ECE2022 Poster Presentations Diabetes, Obesity, Metabolism and Nutrition (202 abstracts)
Hamad Medical Center, Pediatrics, Doha, Qatar
Steroid-associated adverse events (SAAE) include hypertension, hyperglycemia, and diabetes, overweight and obesity and short stature.
Aim: The goal of this study was to assess the occurrence of steroid-associated metabolic and clinical adverse events (SAAE) in patients with NS and frequent relapses treated with long-term prednisone compared to another high-risk group (obese children BMISDS > 2)
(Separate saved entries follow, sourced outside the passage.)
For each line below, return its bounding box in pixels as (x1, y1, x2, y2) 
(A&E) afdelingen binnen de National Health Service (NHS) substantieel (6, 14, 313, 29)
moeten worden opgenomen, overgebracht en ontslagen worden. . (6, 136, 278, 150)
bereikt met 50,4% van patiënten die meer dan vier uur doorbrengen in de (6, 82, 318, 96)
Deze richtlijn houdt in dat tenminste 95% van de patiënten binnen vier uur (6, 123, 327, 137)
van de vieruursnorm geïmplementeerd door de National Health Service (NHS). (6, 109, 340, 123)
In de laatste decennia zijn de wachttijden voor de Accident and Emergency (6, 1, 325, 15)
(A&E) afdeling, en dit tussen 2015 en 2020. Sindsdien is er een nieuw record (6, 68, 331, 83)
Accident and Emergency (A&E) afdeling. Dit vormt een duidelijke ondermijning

Methods: Data of 30 children with SSNS was analysed retrospectively. They received prednisolone only in the standard dose for the initial episode at 2 mg/kg/day for six weeks followed by 1.5 mg/kg on alternate days for six weeks and relapses were treated with 2 mg/kg/day till remission followed by 1.5 mg/kg/day for four weeks. The cumulative dose of steroids over the period of 5 years was calculated for each child. The growth data was recorded along the treatment period. The different metabolic criteria including impaired fasting glucose (IFG), high LDL and cholesterol, lower HD and high blood pressure for age and sex were studied over this period of time and compared with the data for 66 age-matched obese non-nephrotic children.
Results: Comparison between the NS group treated for an average of 5 years with prednisone (cumulative dose=125 +/- 28 mg/kg/yr.) and the non-nephrotic obese group showed that short stature (HtSDS < -2), impaired fasting glucose (IFG), high cholesterol, triglycerides (TG) and LDL levels occurred more significantly in the NS group. Hypertension was detected in 28 % of the NS group vs 12.5% in the obese group. (Table)
Variables | NS on Pred >5 yr. | Obese 6-12 yr. |
Number | 30 | 66 |
Age | 8.9+/-3.8 | 9.8 +/- 2.5 |
Overweight and obese | 50% | 100%* |
Short stature HtSDS <-2 | 22% | 6% |
IFG>5.6 mmol/l | 35%* | 17.8% |
LDL > 2.7 mmol/l | 77.7%* | 8.0% |
HDL < 1.03 mmol/l | 10% | 20.8% |
TG >1.7 mmol/l | 33.3%* | 8.0% |
Cholesterol > 4.5 mmol/l | 80%* | 20.8% |
Hypertension BP >95th centile for age and sex | 28.1% | 12.5% |
*p,0.05 NS vs Obese |
Conclusion: In children with SSNS and frequent relapses, long-term steroid therapy was associated with higher rate of obesity, short stature as well as the occurrence of different MetS abnormalities including hypertension, dysglycemia, and dyslipidaemias compared to age matched obese children.